GIVEN RECORDS Start Marker

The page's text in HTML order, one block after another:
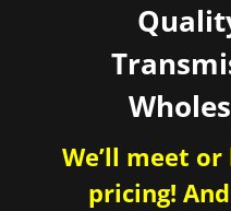
We’ll meet
pricing!
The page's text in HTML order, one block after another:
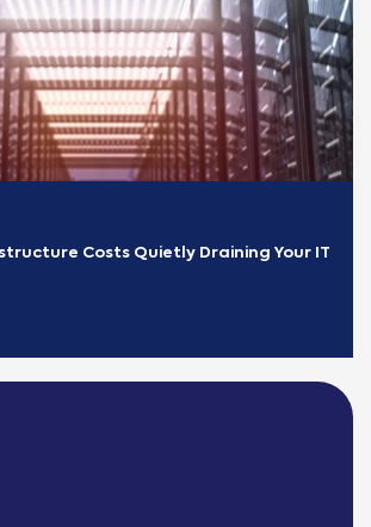
Costs Quietly Draining Your IT
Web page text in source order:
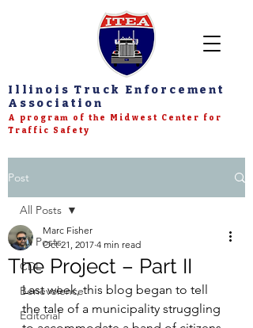
Illinois Truck Enforcement
Association
A program of the Midwest Center for
Traffic Safety
Post
All Posts
CDL
Benevolence
Editorial
All Posts
The Project – Part II
Marc Fisher
Oct 21, 2017 4 min read
Last week, this blog began to tell
the tale of a municipality struggling
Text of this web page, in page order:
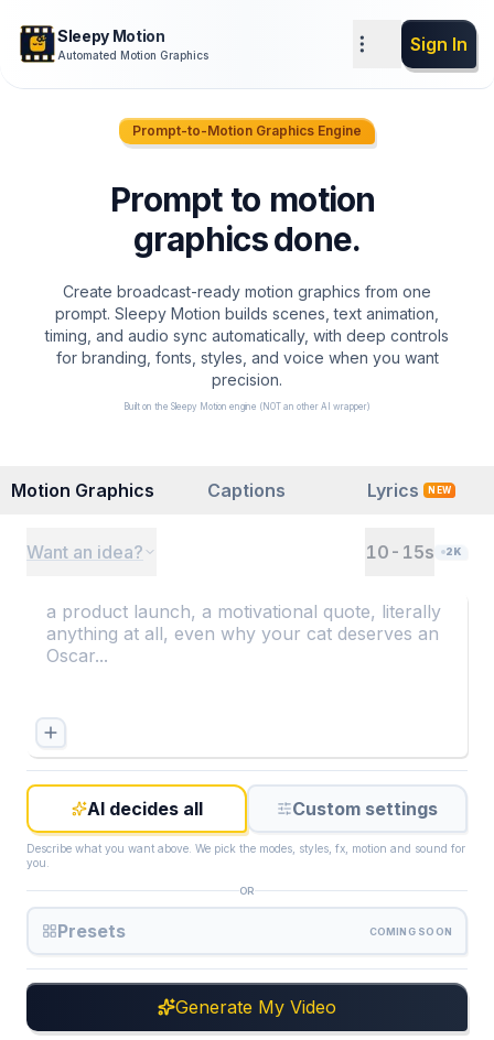
Sleepy Motion
Automated Motion Graphics Sign In
Prompt-to-Motion Graphics Engine
z
Prompt to motion
graphicsdone.
Create broadcast-ready motion graphics from one
prompt. Sleepy Motion builds scenes, text animation,
timing, and audio sync automatically, with deep controls
for branding, fonts, styles, and voice when you want
precision.
Built on the Sleepy Motion engine (NOT an other AI wrapper)
Motion Graphics Captions Lyrics NEW
Want an idea? 10-15s 2K
AI decides all Custom settings
Describe what you want above. We pick the modes, styles, fx, motion and sound for
you.
OR
Presets COMING SOON
Generate My Video
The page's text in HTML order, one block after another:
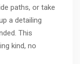
paths, or take
a detailing
This
kind, no
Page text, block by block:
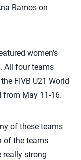
Ramos on
women’s
All four teams
FIVB U21 World
from May 11-16.
of these teams
of the teams
really strong
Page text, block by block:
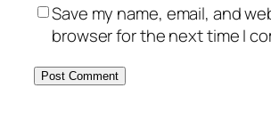
Save my name, email, and
browser for the next time I
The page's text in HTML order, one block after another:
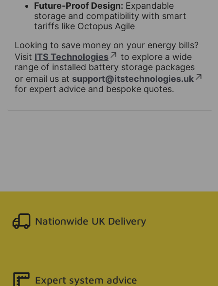
Future-Proof Design: Expandable
storage and compatibility with smart
tariffs like Octopus Agile
Looking to save money on your energy bills?
Visit ITS Technologies
to explore a wide
range of installed battery storage packages
or email us at support@itstechnologies.uk
for expert advice and bespoke quotes.
Nationwide UK Delivery
Expert system advice
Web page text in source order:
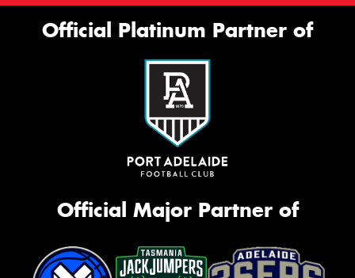
Official Platinum Partner of
Official Major Partner of
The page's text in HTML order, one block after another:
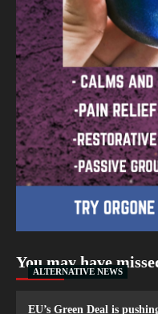
You may have
ALTERNATIVE NEWS
EU’s Green Deal is
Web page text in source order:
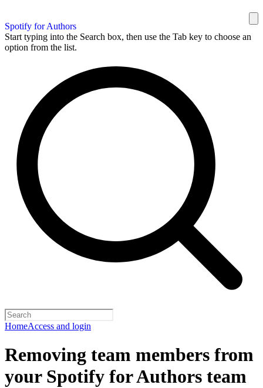
Spotify for Authors
Start typing into the Search box, then use the Tab key to choose an
option from the list.
HomeAccess and login
Removing team members from
your Spotify for Authors team
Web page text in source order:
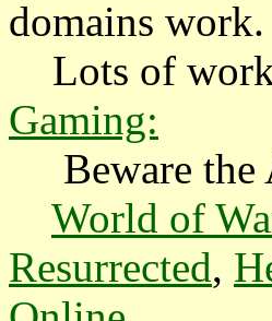
domains work.
Lots of work
Gaming:
Beware the
World of
Resurrected,
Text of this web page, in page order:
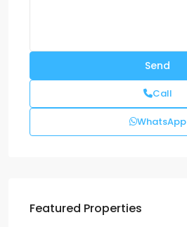
Call
WhatsApp
Featured Properties
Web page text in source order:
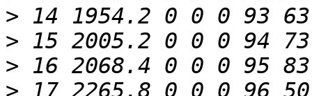
>
>
>
>
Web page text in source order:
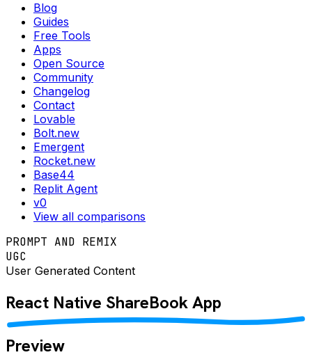
Blog
Guides
Free Tools
Apps
Open Source
Community
Changelog
Contact
Lovable
Bolt.new
Emergent
Rocket.new
Base44
Replit Agent
v0
View all comparisons
PROMPT AND REMIX
UGC
User Generated Content
React Native ShareBookApp
Preview
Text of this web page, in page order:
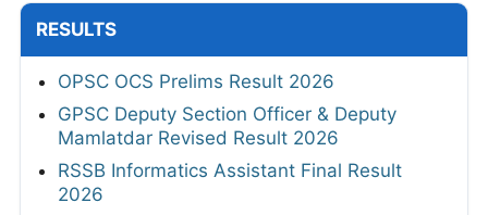
RESULTS
OPSC OCS Prelims Result 2026
GPSC Deputy Section Officer & Deputy
Mamlatdar Revised Result 2026
RSSB Informatics Assistant Final Result
2026
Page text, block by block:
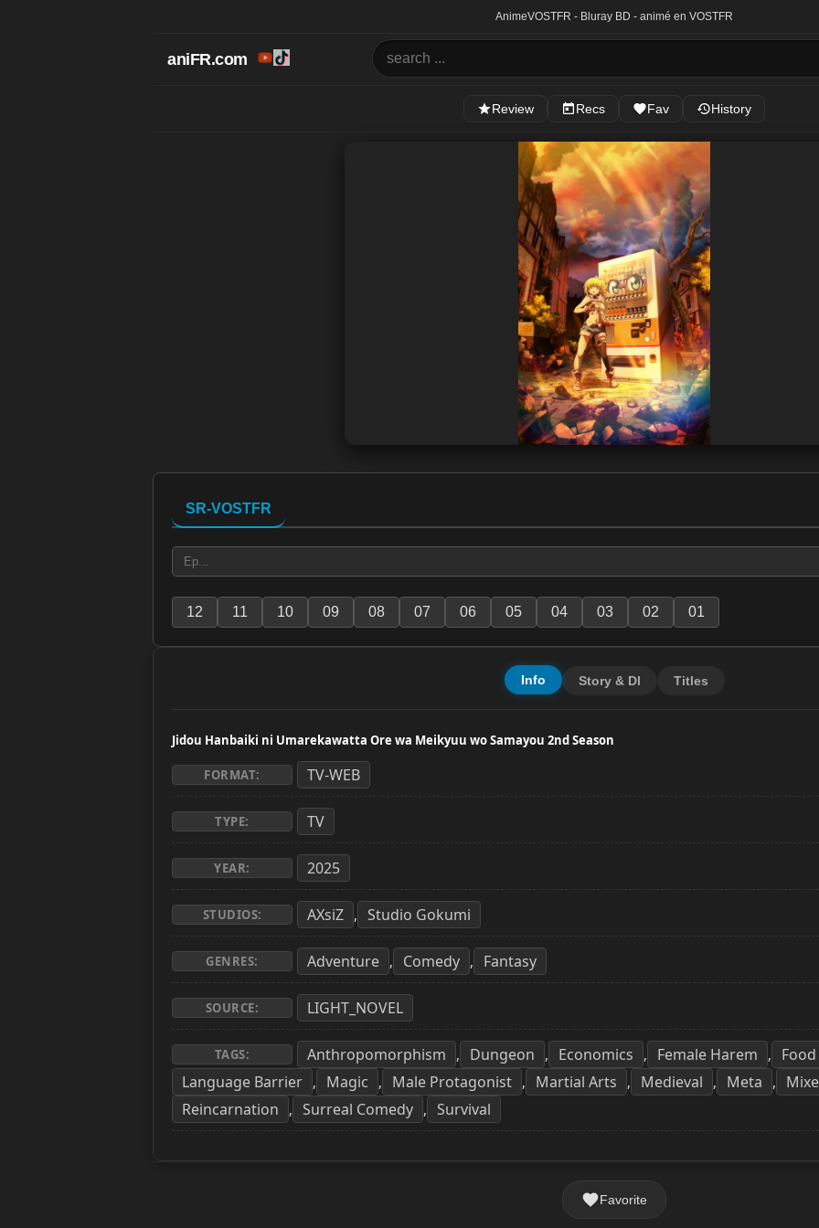
AnimeVOSTFR - Bluray BD - animé en VOSTFR
aniFR.com
Review Recs Fav History
SR-VOSTFR
12 11 10 09 08 07 06 05 04 03 02 01
Info Story & Dl Titles
Jidou Hanbaiki ni Umarekawatta Ore wa Meikyuu wo Samayou 2nd Season
FORMAT: TV-WEB
TYPE: TV
YEAR: 2025
STUDIOS: AXsiZ , Studio Gokumi
GENRES: Adventure , Comedy , Fantasy
SOURCE: LIGHT_NOVEL
TAGS: Anthropomorphism , Dungeon , Economics , Female Harem ,
Food
Language Barrier , Magic , Male Protagonist , Martial Arts , Medieval , Meta ,
Reincarnation
, Surreal Comedy , Survival
Favorite
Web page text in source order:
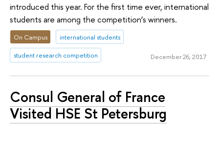
introduced this year. For the first time ever, international
students are among the competition’s winners.
On Campus international students
student research competition December 26, 2017
Consul General of France
Visited HSE St Petersburg
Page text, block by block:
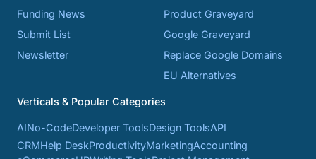
Funding News
Submit List
Newsletter
Product Graveyard
Google Graveyard
Replace Google Domains
EU Alternatives
Verticals & Popular Categories
AINo-CodeDeveloper ToolsDesign ToolsAPI
CRMHelp DeskProductivityMarketingAccounting
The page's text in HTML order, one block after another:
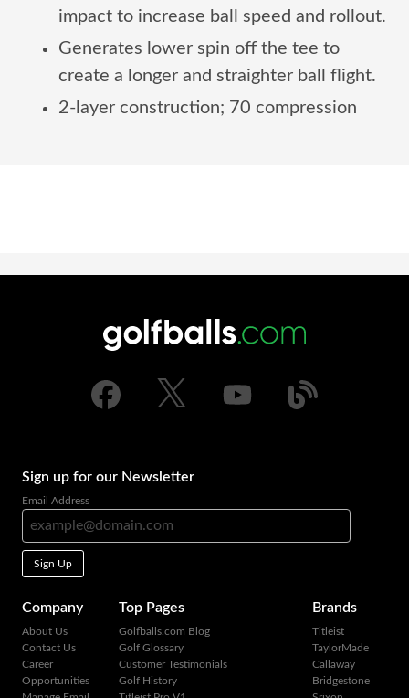
impact to increase ball speed and rollout.
Generates lower spin off the tee to
create a longer and straighter ball flight.
2-layer construction; 70 compression
Sign up for our Newsletter
Email Address
Sign Up
Company
About Us
Contact Us
Career
Opportunities
Top Pages
Golfballs.com Blog
Golf Glossary
Customer Testimonials
Golf History
Brands
Titleist
TaylorMade
Callaway
Bridgestone
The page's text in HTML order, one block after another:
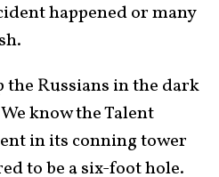
happened or many
the Russians in the dark
know the Talent
in its conning tower
to be a six-foot hole.
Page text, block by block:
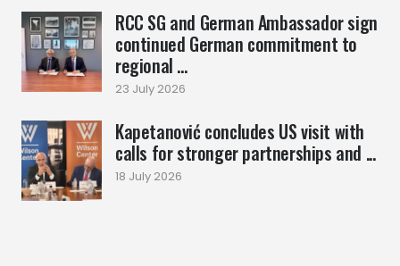
RCC SG and German Ambassador sign
continued German commitment to
regional ...
23 July 2026
Kapetanović concludes US visit with
calls for stronger partnerships and ...
18 July 2026
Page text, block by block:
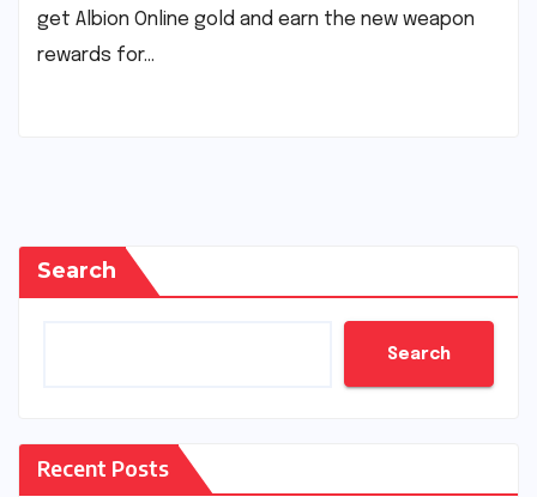
get Albion Online gold and earn the new weapon
rewards for…
Search
Search
Recent Posts
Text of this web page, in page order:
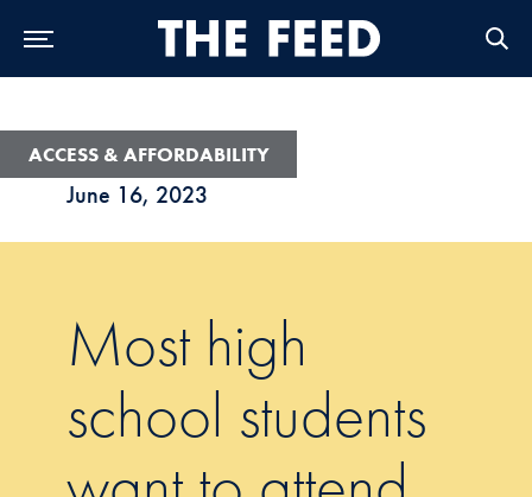
June 16, 2023
ACCESS & AFFORDABILITY
Most high
school students
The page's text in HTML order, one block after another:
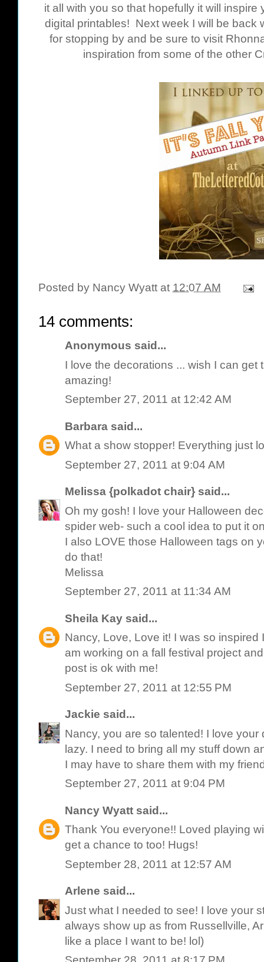
it all with you so that hopefully it will
digital printables! Next week I will be
for stopping by and be sure to visit
inspiration from some of the other
Posted by Nancy Wyatt at 12:07 AM
14 comments:
Anonymous said...
I love the decorations ... wish I can get
amazing!
September 27, 2011 at 12:42 AM
Barbara said...
What a show stopper! Everything just
September 27, 2011 at 9:04 AM
Melissa {polkadot chair} said...
Oh my gosh! I love your Halloween
spider web- such a cool idea to put it
I also LOVE those Halloween tags on
do that!
Melissa
September 27, 2011 at 11:34 AM
Sheila Kay said...
Nancy, Love, Love it! I was so inspired
am working on a fall festival project
post is ok with me!
September 27, 2011 at 12:55 PM
Jackie said...
Nancy, you are so talented! I love
lazy. I need to bring all my stuff down
I may have to share them with my
September 27, 2011 at 9:04 PM
Nancy Wyatt said...
Thank You everyone!! Loved playing
get a chance to too! Hugs!
September 28, 2011 at 12:57 AM
Arlene said...
Just what I needed to see! I love your
always show up as from Russellville,
like a place I want to be! lol)
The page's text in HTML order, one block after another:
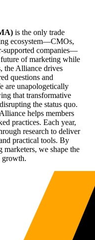
is the only trade
ecosystem—CMOs,
supported companies—
of marketing while
the Alliance drives
questions and
are unapologetically
that transformative
the status quo.
helps members
practices. Each year,
research to deliver
practical tools. By
we shape the
growth.
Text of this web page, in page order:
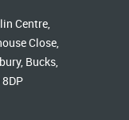
Centre,
Close,
Bucks,

GIVEN RECORDS End Marker

[WHAT TO PRODUCE]:
Restate the data above exactly, stripping out each image.

[WRITTEN SOLUTION]:
The page's text in HTML order, one block after another:
We’ll meet
pricing!
The page's text in HTML order, one block after another:
Costs Quietly Draining Your IT
Web page text in source order:
Illinois Truck Enforcement
Association
A program of the Midwest Center for
Traffic Safety
Post
All Posts
CDL
Benevolence
Editorial
All Posts
The Project – Part II
Marc Fisher
Oct 21, 2017 4 min read
Last week, this blog began to tell
the tale of a municipality struggling
Text of this web page, in page order:
Sleepy Motion
Automated Motion Graphics Sign In
Prompt-to-Motion Graphics Engine
z
Prompt to motion
graphicsdone.
Create broadcast-ready motion graphics from one
prompt. Sleepy Motion builds scenes, text animation,
timing, and audio sync automatically, with deep controls
for branding, fonts, styles, and voice when you want
precision.
Built on the Sleepy Motion engine (NOT an other AI wrapper)
Motion Graphics Captions Lyrics NEW
Want an idea? 10-15s 2K
AI decides all Custom settings
Describe what you want above. We pick the modes, styles, fx, motion and sound for
you.
OR
Presets COMING SOON
Generate My Video
The page's text in HTML order, one block after another:
paths, or take
a detailing
This
kind, no
Page text, block by block:
Ramos on
women’s
All four teams
FIVB U21 World
from May 11-16.
of these teams
of the teams
really strong
Page text, block by block:
Save my name, email, and
browser for the next time I
The page's text in HTML order, one block after another:
Future-Proof Design: Expandable
storage and compatibility with smart
tariffs like Octopus Agile
Looking to save money on your energy bills?
Visit ITS Technologies
to explore a wide
range of installed battery storage packages
or email us at support@itstechnologies.uk
for expert advice and bespoke quotes.
Nationwide UK Delivery
Expert system advice
Web page text in source order:
Official Platinum Partner of
Official Major Partner of
The page's text in HTML order, one block after another:
You may have
ALTERNATIVE NEWS
EU’s Green Deal is
Web page text in source order:
Spotify for Authors
Start typing into the Search box, then use the Tab key to choose an
option from the list.
HomeAccess and login
Removing team members from
your Spotify for Authors team
Web page text in source order:
domains work.
Lots of work
Gaming:
Beware the
World of
Resurrected,
Text of this web page, in page order:
Call
WhatsApp
Featured Properties
Web page text in source order:
>
>
>
>
Web page text in source order:
Blog
Guides
Free Tools
Apps
Open Source
Community
Changelog
Contact
Lovable
Bolt.new
Emergent
Rocket.new
Base44
Replit Agent
v0
View all comparisons
PROMPT AND REMIX
UGC
User Generated Content
React Native ShareBookApp
Preview
Text of this web page, in page order:
RESULTS
OPSC OCS Prelims Result 2026
GPSC Deputy Section Officer & Deputy
Mamlatdar Revised Result 2026
RSSB Informatics Assistant Final Result
2026
Page text, block by block:
AnimeVOSTFR - Bluray BD - animé en VOSTFR
aniFR.com
Review Recs Fav History
SR-VOSTFR
12 11 10 09 08 07 06 05 04 03 02 01
Info Story & Dl Titles
Jidou Hanbaiki ni Umarekawatta Ore wa Meikyuu wo Samayou 2nd Season
FORMAT: TV-WEB
TYPE: TV
YEAR: 2025
STUDIOS: AXsiZ , Studio Gokumi
GENRES: Adventure , Comedy , Fantasy
SOURCE: LIGHT_NOVEL
TAGS: Anthropomorphism , Dungeon , Economics , Female Harem ,
Food
Language Barrier , Magic , Male Protagonist , Martial Arts , Medieval , Meta ,
Reincarnation
, Surreal Comedy , Survival
Favorite
Web page text in source order:
introduced this year. For the first time ever, international
students are among the competition’s winners.
On Campus international students
student research competition December 26, 2017
Consul General of France
Visited HSE St Petersburg
Page text, block by block:
Funding News
Submit List
Newsletter
Product Graveyard
Google Graveyard
Replace Google Domains
EU Alternatives
Verticals & Popular Categories
AINo-CodeDeveloper ToolsDesign ToolsAPI
CRMHelp DeskProductivityMarketingAccounting
The page's text in HTML order, one block after another:
impact to increase ball speed and rollout.
Generates lower spin off the tee to
create a longer and straighter ball flight.
2-layer construction; 70 compression
Sign up for our Newsletter
Email Address
Sign Up
Company
About Us
Contact Us
Career
Opportunities
Top Pages
Golfballs.com Blog
Golf Glossary
Customer Testimonials
Golf History
Brands
Titleist
TaylorMade
Callaway
Bridgestone
The page's text in HTML order, one block after another:
happened or many
the Russians in the dark
know the Talent
in its conning tower
to be a six-foot hole.
Page text, block by block:
RCC SG and German Ambassador sign
continued German commitment to
regional ...
23 July 2026
Kapetanović concludes US visit with
calls for stronger partnerships and ...
18 July 2026
Page text, block by block:
get Albion Online gold and earn the new weapon
rewards for…
Search
Search
Recent Posts
Text of this web page, in page order:
June 16, 2023
ACCESS & AFFORDABILITY
Most high
school students
The page's text in HTML order, one block after another:
it all with you so that hopefully it will
digital printables! Next week I will be
for stopping by and be sure to visit
inspiration from some of the other
Posted by Nancy Wyatt at 12:07 AM
14 comments:
Anonymous said...
I love the decorations ... wish I can get
amazing!
September 27, 2011 at 12:42 AM
Barbara said...
What a show stopper! Everything just
September 27, 2011 at 9:04 AM
Melissa {polkadot chair} said...
Oh my gosh! I love your Halloween
spider web- such a cool idea to put it
I also LOVE those Halloween tags on
do that!
Melissa
September 27, 2011 at 11:34 AM
Sheila Kay said...
Nancy, Love, Love it! I was so inspired
am working on a fall festival project
post is ok with me!
September 27, 2011 at 12:55 PM
Jackie said...
Nancy, you are so talented! I love
lazy. I need to bring all my stuff down
I may have to share them with my
September 27, 2011 at 9:04 PM
Nancy Wyatt said...
Thank You everyone!! Loved playing
get a chance to too! Hugs!
September 28, 2011 at 12:57 AM
Arlene said...
Just what I needed to see! I love your
always show up as from Russellville,
like a place I want to be! lol)
The page's text in HTML order, one block after another:
is the only trade
ecosystem—CMOs,
supported companies—
of marketing while
the Alliance drives
questions and
are unapologetically
that transformative
the status quo.
helps members
practices. Each year,
research to deliver
practical tools. By
we shape the
growth.
Text of this web page, in page order:
Centre,
Close,
Bucks,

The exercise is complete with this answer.